_What is needed_: Copy each line of the entries that contains the word "words".

_Source material_:

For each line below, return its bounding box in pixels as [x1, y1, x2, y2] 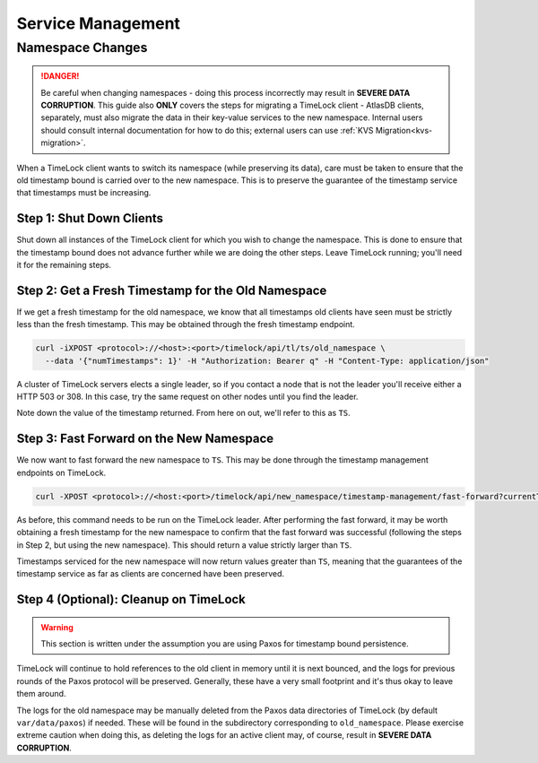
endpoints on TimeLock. [16, 467, 107, 478]
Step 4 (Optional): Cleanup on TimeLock [16, 592, 247, 607]
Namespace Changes [16, 39, 148, 56]
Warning [40, 621, 74, 632]
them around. [16, 689, 66, 699]
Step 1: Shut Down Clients [16, 211, 164, 226]
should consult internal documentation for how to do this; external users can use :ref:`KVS [40, 125, 374, 135]
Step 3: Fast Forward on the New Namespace [16, 431, 274, 447]
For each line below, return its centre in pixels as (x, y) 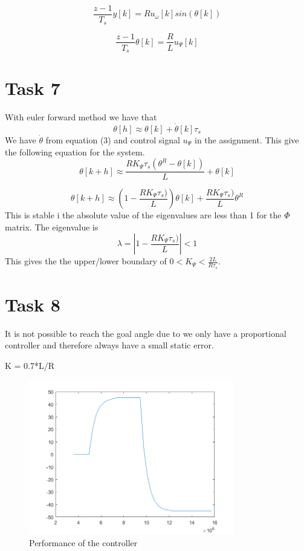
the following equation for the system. (75, 152)
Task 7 (33, 88)
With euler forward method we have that (81, 117)
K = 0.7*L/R (30, 365)
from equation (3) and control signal (113, 139)
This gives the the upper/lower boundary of (86, 261)
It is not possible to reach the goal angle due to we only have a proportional (146, 333)
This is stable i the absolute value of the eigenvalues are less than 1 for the (143, 215)
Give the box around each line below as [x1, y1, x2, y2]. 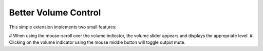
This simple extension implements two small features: [9, 24, 117, 30]
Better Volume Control [9, 7, 101, 18]
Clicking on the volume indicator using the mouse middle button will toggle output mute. [9, 39, 186, 45]
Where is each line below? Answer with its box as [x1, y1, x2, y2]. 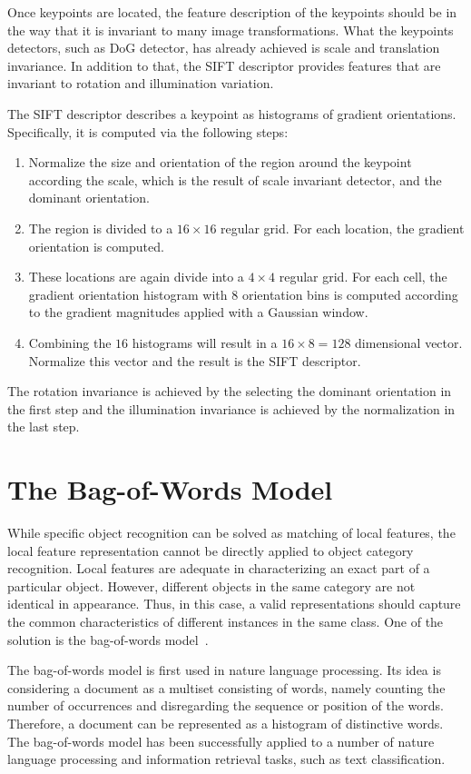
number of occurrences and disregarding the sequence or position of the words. [7, 696, 444, 715]
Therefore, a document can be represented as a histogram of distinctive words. [7, 713, 444, 732]
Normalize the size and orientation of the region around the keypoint [28, 153, 412, 172]
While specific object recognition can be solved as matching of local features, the [7, 523, 456, 541]
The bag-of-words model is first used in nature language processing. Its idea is [7, 660, 441, 680]
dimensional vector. [355, 332, 463, 352]
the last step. [7, 417, 80, 436]
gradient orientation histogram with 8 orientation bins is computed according [28, 284, 458, 303]
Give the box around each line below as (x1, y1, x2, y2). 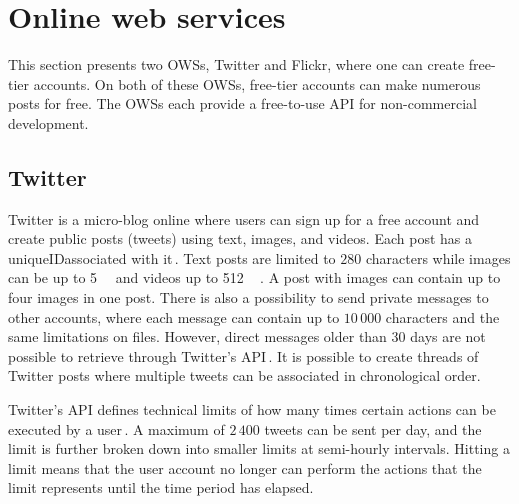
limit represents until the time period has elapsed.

_Exercise output_:
number of occurrences and disregarding the sequence or position of the words. [7, 696, 444, 715]
Therefore, a document can be represented as a histogram of distinctive words. [7, 713, 444, 732]
The bag-of-words model is first used in nature language processing. Its idea is [7, 660, 441, 680]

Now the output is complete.